Dynamic Fluid Flow Stimulation

The loading system was calibrated based on previous study 13. In brief, with the same surgical procedure as above, an additional tube was connected at the distal end of the ulnae, where a 50-psi pressure transducer (Entran EPX-101W) was placed into the marrow cavity. The ImP was measured within the physiological magnitude of 10-180 mmHg and at a range of frequency, 1-40 Hz. A standard graph of marrow pressure at different frequencies was generated and was used to calibrate the loading system.

After surgery, the animals were monitored closely during normal activities. Fluid pressure stimulation began on the second day subsequent to the surgery. A sinusoidal fluid pressure was applied to the marrow cavity of the left ulna through an external fluid oscillatory loading unit. The loading unit was controlled to generate changes in the fluid pressure within the intramedullary canal, by varying magnitudes and frequencies. Based on the calibration data, the pressure magnitudes applied were between 50 mmHg to 90 mmHg, which have shown to be under physiological range [7, 13, 19]. The sinusoidal ImP was applied for 10 minutes per day, 5 days per week, at 3 Hz for 3-weeks (n = 7), 3 Hz for 4-weeks (n = 5), 30 Hz for 3-weeks (n = 6), and 30 Hz for 4-weeks (n = 11).

Histomorphometry Analyses

Immediately after the animals were sacrificed, the principle nutrient arteries from both left and right ulnae were located. Under the microscope, the nutrient arteries were carefully dissected starting from the lumen with approximately 8 mm in length, and fixed in 10% formalin solution immediately. The adaptive responses of the arteries were analyzed through a standard soft tissue histology procedure. The fixed arteries were embedded in paraffin wax. In order to obtain arterial cross sections, each vessel was oriented so that it was straight and perpendicular to the cutting surface. The paraffin blocks were then sectioned transversely to produce 8 μm thin slices (RM2165 Microtome, Leica, IL). Each section was stained with hematoxin and eosin (H&E, Polyscience, PA), dehydrated with a series of ethanol and cleared with xylene. A representative H&E stained cross sectional nutrient artery image is shown in Figure 1.
Figure 1

A representative cross-sectional image of a nutrient artery from turkey ulna. TM, tunica media; L, lumen; E, endothelial cells; SMC, smooth muscle cells. The scale bar at the bottom left corner is 100 μm.

The arterial wall area, lumen area, and wall thickness of each section were measured using OsteoMeasure (Version 2.2, SciMeasure, GA) by manually contouring the inner and outer boundaries of the tunica media layer of the nutrient artery. Six cross-sections were analyzed for each nutrient artery. The full cross section of the nutrient artery was viewed under a digitized microscope at 40× magnification.

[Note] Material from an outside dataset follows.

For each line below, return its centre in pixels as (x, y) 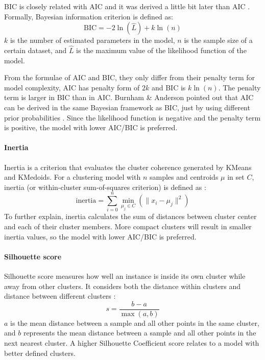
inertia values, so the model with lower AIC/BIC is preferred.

The SMC layer numbers were assessed via sector analysis, in which the arterial cross-section was divided into six equal sectors. An image was captured at each sector using an inverted microscope (Zeiss, AxioVision 4, Germany) under 200× magnification. The numbers of SMCs were quantified by drawing a line across the arterial wall, perpendicular to SMC stretch, and counting the nucleus along the line. All the analyses were performed by a single operator to ensure consistency of measurements.

Statistical Analyses

Statistical Analysis System (SAS, Cary, NC) software was used for data analyses. Experimental data is expressed as means ± standard error (SE) of each group. The nonparametric Wilcoxon test was performed and significance level was considered at p < 0.05. Data from each histomorphometric parameter was compared in two ways: (1) each stimulated group was compared to the average of all controls (age-matched controls and sham) to show the effect of ImP on the nutrient arterial morphology, and (2) the ImP stimulated groups were compared between the various loading regimes to demonstrate the importance of the loading parameters.

Results

Nutrient Arterial Wall Area

The tunica media of the nutrient arteries demonstrated up to a 50% increase in area when subjected to ImP stimulation (Figure 2). It is important to point out that nutrient arteries from the age-matched animals showed an average of 4% natural differences in arterial wall area between the left and the right ulnae (0.121 ± 0.01 mm2 vs. 0.126 ± 0.015 mm2), demonstrating minimal left and right handedness in turkeys. There was no significant difference between the age-matched controls and sham controls. Thus, the average of the age-matched and sham arterial wall area was calculated to serve as an overall control and compared that to each experimental wall area. The cross sectional arterial wall area for loading conditions at 3 Hz and 30 Hz for 3-weeks were 0.199 ± 0.2 mm2 and 0.207 ± 0.3 mm2, which were significantly increased by 46% (p < 0.01) and 51% (p < 0.05), respectively, comparing to the control (0.136 ± 0.05 mm2). Furthermore, comparisons between experimental groups showed significant changes between ImP loadings applied at 30 Hz for 3-weeks versus 4-weeks and 3 Hz, 3-weeks vs. 30 Hz, 4-weeks (p < 0.05) (Figure 2). There was no significant change between experimental and control in 4-weeks loading for both 3 Hz and 30 Hz.
Figure 2

Arterial wall area histomorphological analysis of the nutrient arteries, subjected to 3 Hz or 30 Hz ImP stimulation, 10 minutes/day, 5 days/week for 3-week or 4-week. Comparison between the experimental arteries and the pooled average of age-matched and sham controls. Values are mean ± SE. Significant difference between the ImP stimulated nutrient artery and pooled controls (* p < 0.05 & ** p < 0.01).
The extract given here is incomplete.